Stay tuned, there is a video coming of me almost rolling my car while trying to maneuver it. It was taken by the first guy that stopped to help. (not Argo) We exchanged emails and he promised to send me the footage.

I was going to try to write a better post but after all of today’s events, I’m mentally exhausted and this is as good as it’s going to get tonight.


----------



## Argo (Feb 25, 2010)

It was not a problem at all man. Here is the only decent picture i have.


----------



## Argo (Feb 25, 2010)

That was from when we tried to pull it out through the front. Didnt work. The snow was deeper in the drifted areas than we expected. Had to get it out backwards with some offroading. No auto damage done and I didnt rape his undercarriage with any rocks either...


----------



## BurtonAvenger (Aug 14, 2007)

Doing better than the asshat that drove his Acura with a couple thousand dollar body kit to A basin and bottomed it out in the parking lot cracking the side, fender, and front. I was laughing so hard when he had triple A come tow his ass out and the plastic was just flopping all over.


----------



## Argo (Feb 25, 2010)

That first little entry way really gets them fuckers. Its hard to decide what to watch, the dipshit drivers coming into the lot or the goofy people snow sliding and almost dieing.....


----------



## Donutz (May 12, 2010)

That is definitely one big-ass truck.


----------



## Argo (Feb 25, 2010)

Donutz said:


> That is definitely one big-ass truck.


its just right.....:thumbsup:


----------



## wrathfuldeity (Oct 5, 2007)

:eusa_clap::3tens: Argo


----------



## snowklinger (Aug 30, 2011)

*a ditch where I can post from my phone....*



Argo said:


> its just right.....:thumbsup:


I may have to accidently drive into a ditch next time I'm near Vail...I'll grab some vittles from Jersey Boys in Dillon, fill a cooler with beer...head out to Vail...and drive right into a ditch....


----------



## KansasNoob (Feb 24, 2013)

Argo you're a champ. I've been called more than a couple times to pull people out, not always easy but always worth it.


----------



## linvillegorge (Jul 6, 2009)

snowklinger, you free this week? Wanna make a run to Jones in the Jeep?


----------



## snowklinger (Aug 30, 2011)

linvillegorge said:


> snowklinger, you free this week? Wanna make a run to Jones in the Jeep?
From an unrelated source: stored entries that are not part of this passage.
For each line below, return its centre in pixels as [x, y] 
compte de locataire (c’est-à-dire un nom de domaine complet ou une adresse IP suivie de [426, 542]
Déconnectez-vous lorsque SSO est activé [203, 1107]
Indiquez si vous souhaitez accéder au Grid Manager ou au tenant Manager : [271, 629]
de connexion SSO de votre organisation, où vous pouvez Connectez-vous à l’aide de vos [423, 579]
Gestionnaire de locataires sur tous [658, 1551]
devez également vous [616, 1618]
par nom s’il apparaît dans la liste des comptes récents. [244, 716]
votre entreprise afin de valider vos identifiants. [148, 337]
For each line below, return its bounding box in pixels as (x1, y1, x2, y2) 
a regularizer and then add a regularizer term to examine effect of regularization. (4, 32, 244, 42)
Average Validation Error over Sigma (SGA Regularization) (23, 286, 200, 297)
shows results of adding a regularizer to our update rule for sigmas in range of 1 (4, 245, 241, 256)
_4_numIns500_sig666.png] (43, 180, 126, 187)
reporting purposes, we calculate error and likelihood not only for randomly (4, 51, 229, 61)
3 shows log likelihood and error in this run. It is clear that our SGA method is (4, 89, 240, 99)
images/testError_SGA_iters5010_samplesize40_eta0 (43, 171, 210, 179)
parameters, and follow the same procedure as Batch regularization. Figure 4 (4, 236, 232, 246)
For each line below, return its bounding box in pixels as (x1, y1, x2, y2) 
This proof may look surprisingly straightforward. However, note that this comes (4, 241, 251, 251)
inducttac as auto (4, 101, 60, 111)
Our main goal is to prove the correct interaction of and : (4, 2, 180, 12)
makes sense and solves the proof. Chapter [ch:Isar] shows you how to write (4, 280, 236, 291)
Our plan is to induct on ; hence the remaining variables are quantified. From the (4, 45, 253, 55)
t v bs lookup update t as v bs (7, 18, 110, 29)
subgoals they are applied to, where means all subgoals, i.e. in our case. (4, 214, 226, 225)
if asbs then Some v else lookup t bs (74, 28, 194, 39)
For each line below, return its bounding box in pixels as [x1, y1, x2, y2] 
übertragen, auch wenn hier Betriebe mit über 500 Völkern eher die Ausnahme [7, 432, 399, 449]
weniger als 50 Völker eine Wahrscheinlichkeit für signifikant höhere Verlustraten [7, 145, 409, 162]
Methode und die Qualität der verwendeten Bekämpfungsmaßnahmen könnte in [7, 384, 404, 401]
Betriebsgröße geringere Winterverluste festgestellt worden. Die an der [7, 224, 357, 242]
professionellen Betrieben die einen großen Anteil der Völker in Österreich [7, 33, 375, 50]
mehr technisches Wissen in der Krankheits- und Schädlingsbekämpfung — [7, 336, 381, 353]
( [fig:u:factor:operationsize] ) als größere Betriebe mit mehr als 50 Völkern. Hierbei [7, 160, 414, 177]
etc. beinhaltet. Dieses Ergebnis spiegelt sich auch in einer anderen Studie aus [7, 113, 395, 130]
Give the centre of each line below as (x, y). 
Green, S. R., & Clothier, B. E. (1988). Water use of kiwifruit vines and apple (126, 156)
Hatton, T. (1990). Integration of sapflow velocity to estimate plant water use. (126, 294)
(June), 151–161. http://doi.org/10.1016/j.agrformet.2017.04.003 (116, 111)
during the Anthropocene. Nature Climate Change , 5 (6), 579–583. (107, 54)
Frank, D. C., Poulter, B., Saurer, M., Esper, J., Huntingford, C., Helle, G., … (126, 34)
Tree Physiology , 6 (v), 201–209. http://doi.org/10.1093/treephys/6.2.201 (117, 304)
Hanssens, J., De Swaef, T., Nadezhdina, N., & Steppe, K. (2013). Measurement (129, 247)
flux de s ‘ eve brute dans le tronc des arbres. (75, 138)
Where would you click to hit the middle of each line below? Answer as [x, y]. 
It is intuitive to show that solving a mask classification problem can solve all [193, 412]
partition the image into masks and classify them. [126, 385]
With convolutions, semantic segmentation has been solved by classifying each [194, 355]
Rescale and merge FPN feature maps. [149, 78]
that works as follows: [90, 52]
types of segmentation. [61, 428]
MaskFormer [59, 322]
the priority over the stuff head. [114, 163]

I am, need to be at the restaurant by 4 most nights. Thursday is pretty out, tomorrow need to be there at 2.

Yea lets go early tues/wed/fri?

I may get my pass this week but most likely wait till mon/tues next to ride Luv.

Lets get it stuck and call Argo!


----------



## MrKrinkle (Mar 8, 2013)

I'm so glad it all worked out ok... Argo you are a good man much respect...


----------



## freshy (Nov 18, 2009)

This really is an inspiring story. So awesome that a dude would help out a total stranger. k: Cool shit Argo!


----------



## lalaboard (Oct 13, 2013)

what a cool thing to do for a fellow member  this seems like so much more than a forum :thumbup:


----------



## neni (Dec 24, 2012)

Argo said:


> Like I said before, I live by the golden rule or karma or whatever. Try to help people and do good, eventually at some point in life it comes around. I would feel bad if i didn't help and something nad happened because i was too lazy to help someone out.....


Very simpatico :eusa_clap: good karma over here for sure


----------



## dreampow (Sep 26, 2011)

One of the first threads in a while where the forum has been of real use and the members genuinely kind and helpful to one another.

@Argo

:eusa_clap::eusa_clap::eusa_clap:.


----------



## killclimbz (Aug 10, 2007)

Nice work Argo! That is actually a better spot to get your vehicle off the road than down lower. Glad you got her rescued.


----------



## Argo (Feb 25, 2010)

killclimbz said:


> Nice work Argo! That is actually a better spot to get your vehicle off the road than down lower. Glad you got her rescued.


No joke. That lower area or if he had managed to go higher.... bad news. He was about as high as i would wanna go. Above there was pretty much no road. He was stuck.in the nest possible place aside from the parking lot.


----------



## killclimbz (Aug 10, 2007)

Heh, that "parking lot", I'll give you guys a little heads up. If you can't park at the top of it, then park at the highest flat spot just below that little hill. If you can't do that, park in the area in front of the mine in winter. The road gets super icy up there and is just steep enough that vehicles slide all over the place. Last year I watched four vehicles stop just short of the upper lot because it was full. As soon as the did they started drifting. One of them figured it out and when his car spun around he gunned it and got back on track and down. Another guy slid out and missed a couple of parked cars and was able to go. The other two guys, well they slide out, plowed into parked vehicles and each other. All while I was enjoying an after riding beer. One of them was a truck similar to yours actually. It does get icy as fuck there. It is okay to drive, but you just can't stop in that one section if you like your vehicle.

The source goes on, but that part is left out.